I’m Sorry, but You Grew Out of Your Favorite Pants – IT Evolution
However, not all “problems” are problems. The system worked when it was released. It met all the requirements, and was implemented perfectly. As technology advanced, however, the user interface design became less pretty in comparison to newer systems. Other systems it used to share data with have changed, and are no longer compatible. The system was developed to run on Windows 95, but you just upgraded to Windows 8. The advancement of technology itself causes “problems”, and sometimes the easiest solution to these problems is to scrap the system and build a new one. I’ll call this an “evolutionary problem”. Evolutionary problems can be avoided by continuing to maintain and update systems as technology advances. When new libraries are released, systems depending on those libraries should generally be updated. When new operating systems are released, systems should be tested on the new operating systems and, if incompatibilities exist, should be updated. If we evolve our systems in pace with evolutions in technology, we can avoid (or at least mitigate) evolutionary problems.
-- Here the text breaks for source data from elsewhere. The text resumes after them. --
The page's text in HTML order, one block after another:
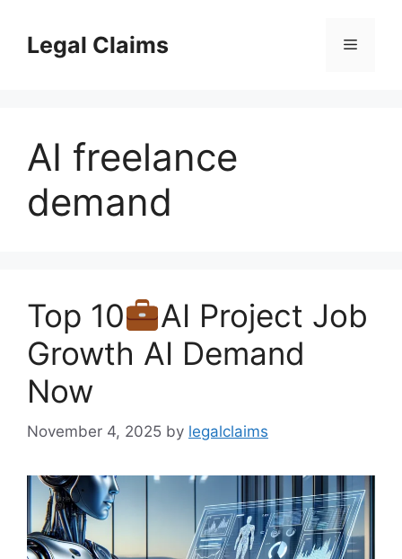
contentLegal Claims Menu
AI freelance
demand
Top 10
AI Project Job
Growth AI Demand
Now
November 4, 2025 by legalclaims
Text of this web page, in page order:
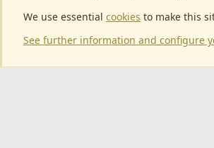
We use essential cookies to make this
See further information and configure
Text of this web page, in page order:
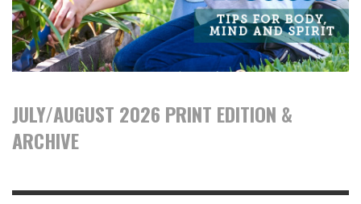
JULY/AUGUST 2026 PRINT EDITION &
ARCHIVE
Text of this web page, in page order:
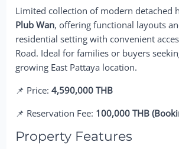
Limited collection of modern detached
Plub Wan, offering functional layouts
residential setting with convenient
Road. Ideal for families or buyers
growing East Pattaya location.
📌 Price:4,590,000 THB
📌 Reservation Fee: 100,000 THB
Property Features
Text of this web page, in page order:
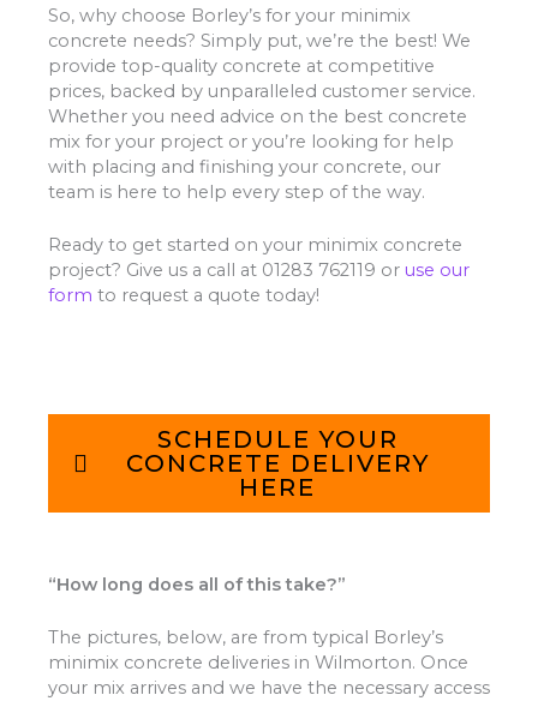
So, why choose Borley’s for your minimix
concrete needs? Simply put, we’re the best! We
provide top-quality concrete at competitive
prices, backed by unparalleled customer service.
Whether you need advice on the best concrete
mix for your project or you’re looking for help
with placing and finishing your concrete, our
team is here to help every step of the way.
Ready to get started on your minimix concrete
project? Give us a call at 01283 762119 or use our
form to request a quote today!
SCHEDULE YOUR
CONCRETE DELIVERY
HERE
“How long does all of this take?”
The pictures, below, are from typical Borley’s
minimix concrete deliveries in Wilmorton. Once
your mix arrives and we have the necessary access
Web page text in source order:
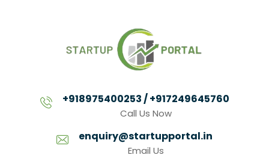
+918975400253 / +917249645760
Call Us Now
enquiry@startupportal.in
Email Us
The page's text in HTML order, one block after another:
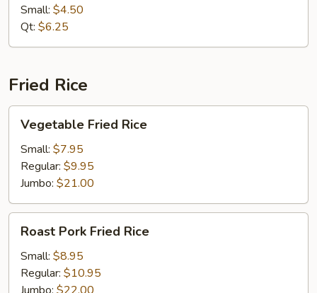
Small: $4.50
Qt: $6.25
Fried Rice
Fried
Rice
Vegetable Fried Rice
Small: $7.95
Regular: $9.95
Jumbo: $21.00
Pork
Fried
Rice
Roast Pork Fried Rice
Small: $8.95
Regular: $10.95
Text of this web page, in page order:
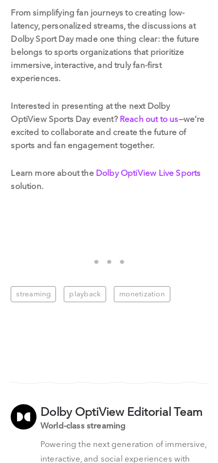
From simplifying fan journeys to creating low-
latency, personalized streams, the discussions at
Dolby Sport Day made one thing clear: the future
belongs to sports organizations that prioritize
immersive, interactive, and truly fan-first
experiences.
Interested in presenting at the next Dolby
OptiView Sports Day event? Reach out to us—we’re
excited to collaborate and create the future of
sports and fan engagement together.
Learn more about the Dolby OptiView Live Sports
solution.
streaming playback monetization
Dolby OptiView Editorial Team
World-class streaming
Powering the next generation of immersive,
interactive, and social experiences with
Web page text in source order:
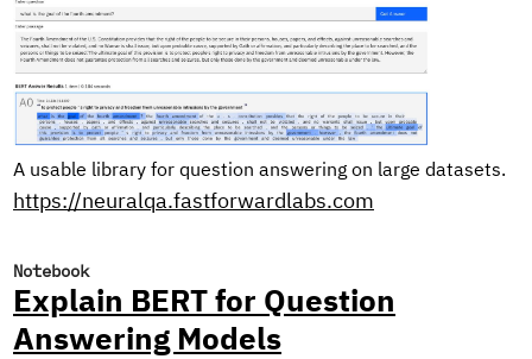
A usable library for question answering on large datasets.
https://neuralqa.fastforwardlabs.com
Notebook
Explain BERT for Question
Answering Models
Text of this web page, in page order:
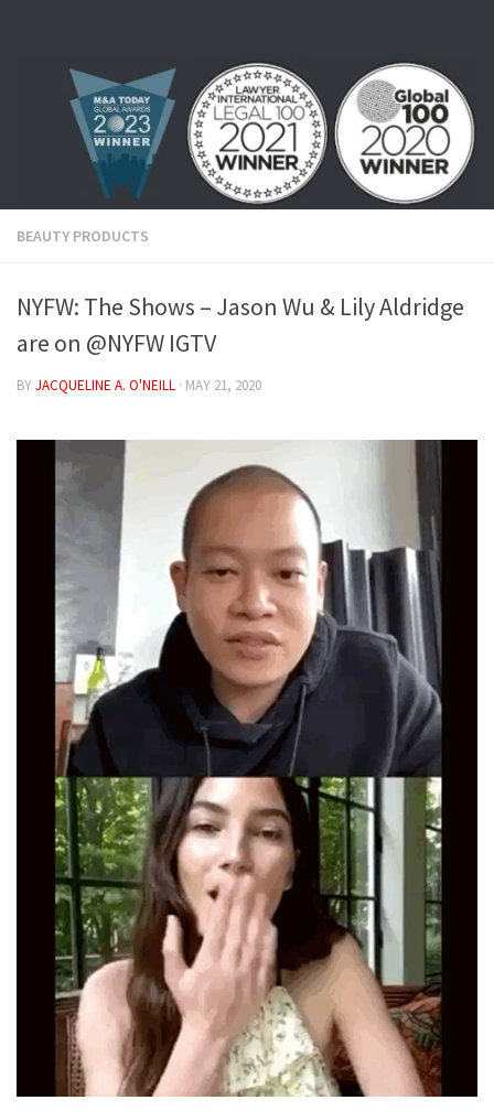
BEAUTY PRODUCTS
NYFW: The Shows – Jason Wu & Lily Aldridge
are on @NYFW IGTV
BYJACQUELINE A. O'NEILL · MAY 21, 2020
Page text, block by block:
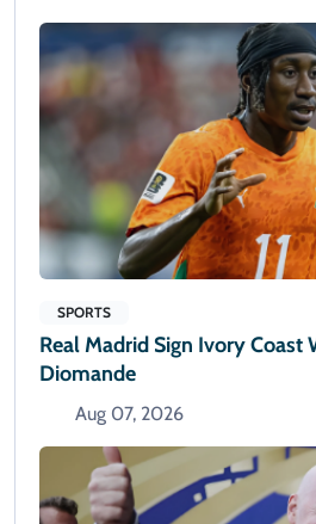
SPORTS
Real Madrid Sign Ivory Coast
Diomande
Aug 07, 2026
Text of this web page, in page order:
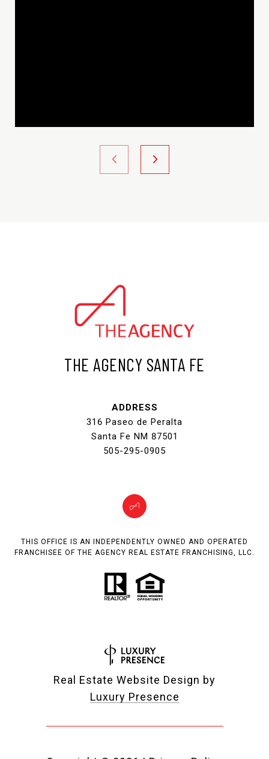
THE AGENCY SANTA FE
ADDRESS
316 Paseo de Peralta
Santa Fe NM 87501
505-295-0905
THIS OFFICE IS AN INDEPENDENTLY OWNED AND OPERATED
FRANCHISEE OF THE AGENCY REAL ESTATE FRANCHISING, LLC.
Real Estate Website Design by
Luxury Presence
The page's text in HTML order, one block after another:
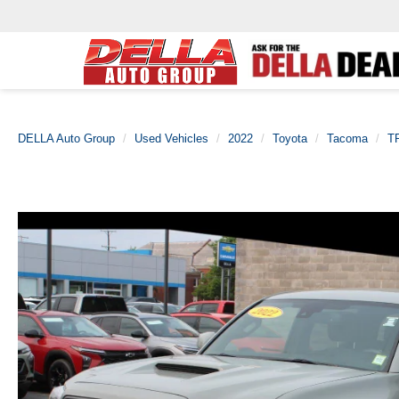
DELLA Auto Group Used Vehicles 2022 Toyota Tacoma
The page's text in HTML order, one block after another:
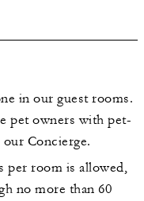
in our guest rooms.
pet owners with pet-
Concierge.
per room is allowed,
no more than 60
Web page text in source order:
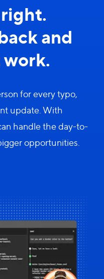
and
for every typo,
update. With
handle the day-to-
opportunities.
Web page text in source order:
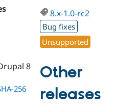
Drupal for
Education
Drupal for
Drupal for
Developer
Guide
Drupal
Provider
Find a
Partner
DrupalCon
Jobs /
Donate
Become a
Maker
Try Drupal CMS
Try Hosting
8
256
8.x-1.0-rc2
Bug fixes
Unsupported
Other
releases
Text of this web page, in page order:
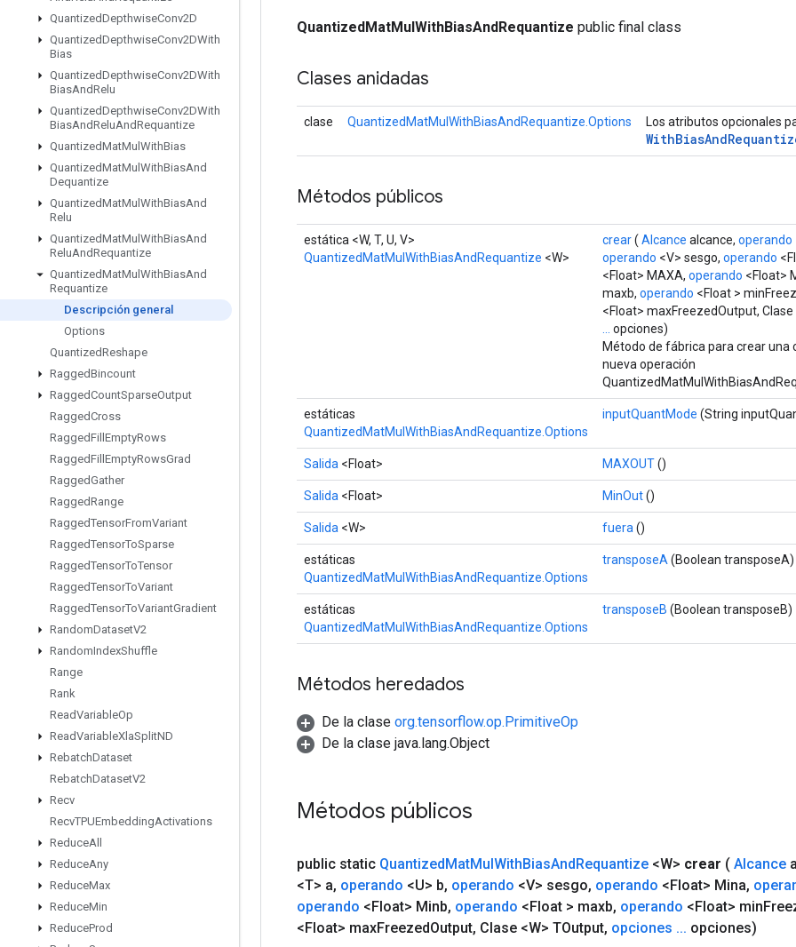
QuantizedDepthwiseConv2D
QuantizedDepthwiseConv2DWith
Bias
QuantizedDepthwiseConv2DWith
BiasAndRelu
QuantizedDepthwiseConv2DWith
BiasAndReluAndRequantize
QuantizedMatMul WithBias
QuantizedMatMul WithBiasAnd
Dequantize
QuantizedMatMul WithBiasAnd
Relu
QuantizedMatMul WithBiasAnd
ReluAndRequantize
QuantizedMatMul WithBiasAnd
Requantize
Descripción general
Options
QuantizedReshape
RaggedBincount
RaggedCountSparseOutput
RaggedCross
RaggedFill EmptyRows
RaggedFill EmptyRowsGrad
RaggedGather
RaggedRange
RaggedTensorFromVariant
RaggedTensorToSparse
RaggedTensorToTensor
RaggedTensorToVariant
RaggedTensorToVariantGradient
RandomDatasetV2
RandomIndexShuffle
Range
Rank
ReadVariableOp
ReadVariableXlaSplitND
RebatchDataset
RebatchDatasetV2
Recv
RecvTPUEmbeddingActivations
ReduceAll
ReduceAny
ReduceMax
ReduceMin
ReduceProd
QuantizedMatMulWithBiasAndRequantize public final class
Clases anidadas
clase QuantizedMatMulWithBiasAndRequantize.Options Los atributos opcionales
WithBiasAnd
Métodos públicos
estática <W, T, U, V>
QuantizedMatMulWithBiasAndRequantize <W>
crear( Alcance alcance, operando
operando <V> sesgo, operando
<Float> MAXA, operando <Float>
maxb, operando <Float >
<Float> maxFreezedOutput, Clase
opciones)
Método de fábrica para crear una
nueva operación
estáticas
QuantizedMatMulWithBiasAndRequantize.Options
inputQuantMode (String
Salida <Float> MAXOUT()
Salida <Float> MinOut()
Salida <W> fuera ()
estáticas
QuantizedMatMulWithBiasAndRequantize.Options
transposeA (Boolean transposeA)
estáticas
QuantizedMatMulWithBiasAndRequantize.Options
transposeB (Boolean transposeB)
Métodos heredados
De la clase org.tensorflow.op.PrimitiveOp
De la clase java.lang.Object
Métodos públicos
public static QuantizedMatMulWithBiasAndRequantize <W> crear ( Alcance
<T> a, operando <U> b, operando <V> sesgo, operando <Float> Mina,
operando <Float> Minb, operando <Float > maxb, operando <Float> min
<Float> maxFreezedOutput, Clase <W> TOutput, opciones ... opciones)
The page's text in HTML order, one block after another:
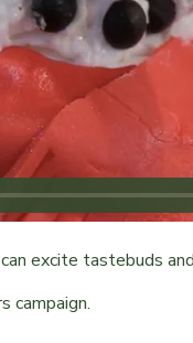
excite tastebuds
campaign.
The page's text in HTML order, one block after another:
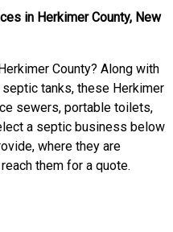
in Herkimer County, New
County? Along with
tanks, these Herkimer
sewers, portable toilets,
a septic business below
where they are
them for a quote.

I think we need to change our mindset on IT problems and embrace the evolutionary nature. Instead of griping about the shortcomings in what we have, we should look at enhancement and modernization as expected and routine parts of our business technologies.
- Your business is going to grow, so your systems will need to grow too – there are no problems with this
- Your business processes will evolve, so your application will need to be enhanced and modified to stay aligned with your operations – there are no problems with this
- There will be new applications and hardware available tomorrow that you didn’t imagine today, and you will want to take advantage of them– there are no problems with this
We focus on our IT problems, but there is a never ending supply of new and better solutions. Problems arise when we outgrow old technology or we think that the next thing we invest in is supposed to be long-term. We also set ourselves up for disappointment when we choose the cheapest option before us, thinking that it will suffice, when it is really an option that will be instantly unsatisfactory even if it lives up to expectations. We should always develop new applications to the best of our current capabilities and with an open path for improvement. Maintenance and enhancement begin the moment you release a new application into production, if not before. We should launch any new application, satisfied that it is better than what we had before, but aware that it won’t be as good as what we will have next. Taking this mindset will embrace the evolutionary nature of IT and we will stop suffering from our incessant IT problems.